Ainda nem entramos no bairro dos Alfinetes, em Marvila, e já se ouvem crianças. Estão no campo de futebol ou correm pela relva, outras andam de bicicleta ou chamam pelos pais, que vigiam a brincadeira enquanto estão sentados nos bancos. Parece um cenário banal numa cidade, mas não aqui, onde se esperou anos por algo assim.
O parque urbano Mar e Vila, junto ao apeadeiro de Marvila, inaugurado em abril deste ano, resume-se assim mesmo: “Deram-nos a casa, faltava o bairro”, diz Cristina Santos, uma das moradoras que ajudou a transformar o antigo descampado no atual parque. A notícia sobre o novo espaço verde na cidade correu os jornais em abril, mas faltava contar esta história: a de quem o criou – e porquê.


Cristina vem da antiga Curraleira, “o bairro do pé descalço”, como gosta de lhe chamar.
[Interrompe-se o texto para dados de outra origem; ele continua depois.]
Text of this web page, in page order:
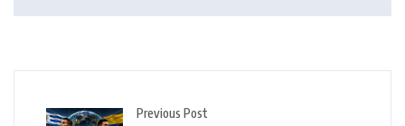
Previous Post
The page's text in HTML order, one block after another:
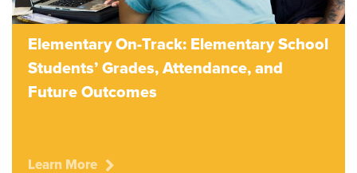
Elementary On-Track: Elementary School
Students’ Grades, Attendance, and
Future Outcomes
Learn More

Uma pequena aldeia dentro da cidade, onde se andava na rua como dentro de casa. Depois de desmantelado, ela não quis ficar pelos bairros de realojamento ali perto. “Não pelas pessoas, eu adoro aquelas pessoas.” Era pelas más memórias. A vida tem sido madrasta: aos 16 anos, foi posta fora de casa, viveu uma relação abusiva e, quando voltou a procurar abrigo na casa da mãe, que ali guardava droga, teve ela de responder na justiça. “A minha reinserção social fui eu”, diz. Ela e um bairro como o dos Alfinetes, em Marvila, onde acabou por vir morar em 2001.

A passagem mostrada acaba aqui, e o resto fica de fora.